Effects of Aminophylline on Regional Diaphragmatic Shortening after Thoracotomy in the Awake Lamb

Aminophylline has been reported to augment diaphragmatic contraction, although this remains a controversial finding. We studied the effect of aminophylline on regional diaphragmatic shortening, changes in transdiaphragmatic pressure (delta Pdi), and integrated regional electromyographic (EMG) activity of the diaphragm (Edi) after a right thoracotomy in nine lambs using sonomicrometry, esophageal and gastric balloons, and EMG. Sonomicrometer crystals and EMG leads were implanted into the costal and crural regions of the diaphragm through a right thoracotomy, and a tracheostomy was performed. The animals were studied while awake within 4 days after surgery. Fractional costal and crural diaphragmatic shortening was measured using the sonomicrometer; delta Pdi was calculated from esophageal and gastric pressures. Respiratory variables were measured through the tracheostomy. Data were collected during quiet breathing and during CO2 rebreathing. After control measurements, aminophylline (10 mg/kg) was administered intravenously, producing a serum concentration of 17.7 +/- 1.5 micrograms/ml. Aminophylline did not augment shortening, increase delta Pdi, or overcome postoperative diaphragmatic inhibition acutely in the awake sheep after a right lateral thoracotomy. A small decrease of end-tidal CO2, from 5.2% to 4.9%, was measured at rest during aminophylline infusion, but Edi was unchanged. Although during CO2 rebreathing diaphragmatic shortening increased, the addition of aminophylline did not further augment shortening. Our data in awake lambs suggest that aminophylline does not improve diaphragmatic contraction in the acute postoperative period.

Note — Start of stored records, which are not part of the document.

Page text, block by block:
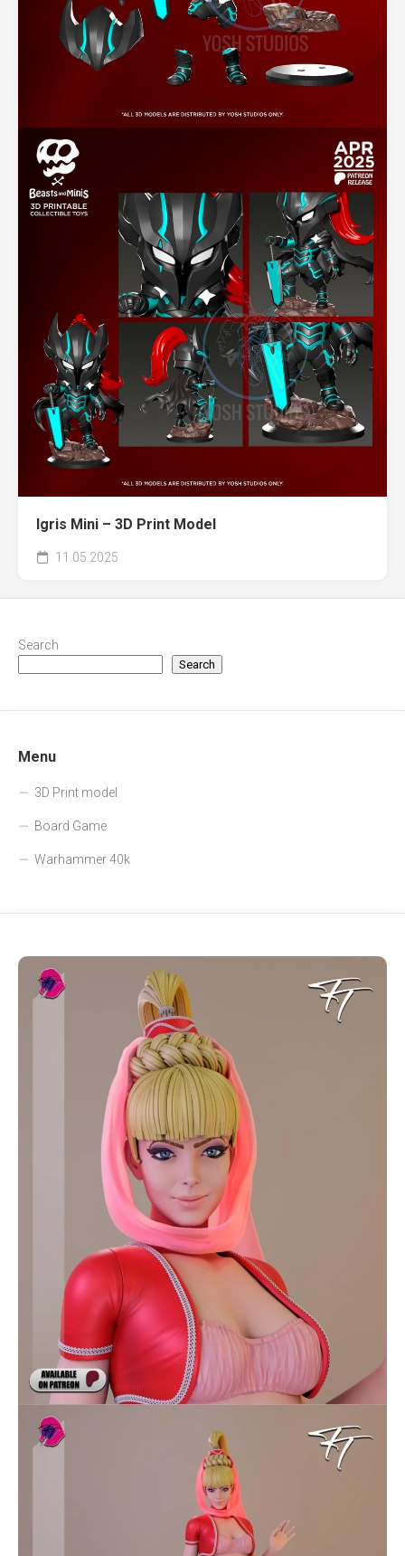
Igris Mini – 3D Print Model
11.05.2025
Search
Search
Menu
3D Print model
Board Game
Warhammer 40k

Effects of Paralysis with Pancuronium on Chest Wall Statics in Awake Humans

The influence of tonic inspiratory muscle activity on the relaxation characteristics of the chest wall, rib cage (RC), and abdominal wall (ABW) has been investigated in four highly trained subjects. Chest wall shape and volume were estimated with magnetometers. Pleural pressure (Pes) and abdominal pressure were measured with esophageal and gastric balloons, respectively. Subjects were seated reclining 30 degrees from upright, and respiratory muscle weakness was produced by pancuronium bromide until RC inspiratory capacity was decreased to 60% of control. Only minor changes were observed for Konno-Mead relaxation characteristics (RC vs. ABW) between control and paralysis. Similarly, although RC relaxation curves (RC vs. Pes) during paralysis were significantly different from control (P less than 0.05), the changes were small and not consistent. The differences between paralysis-induced changes in resting end-expiratory position of the chest wall and helium-dilution functional residual capacity (FRC) suggested changes in volume of blood within the chest wall. We conclude that 1) although tonic inspiratory activity of chest wall muscles exists, it does not significantly affect the chest wall relaxation characteristics in trained subjects; 2) submaximal paralysis produced by pancuronium bromide is likely to modify either spinal attitude or the distribution of blood between extremities and the thorax; these effects may account for the changes in FRC in other studies.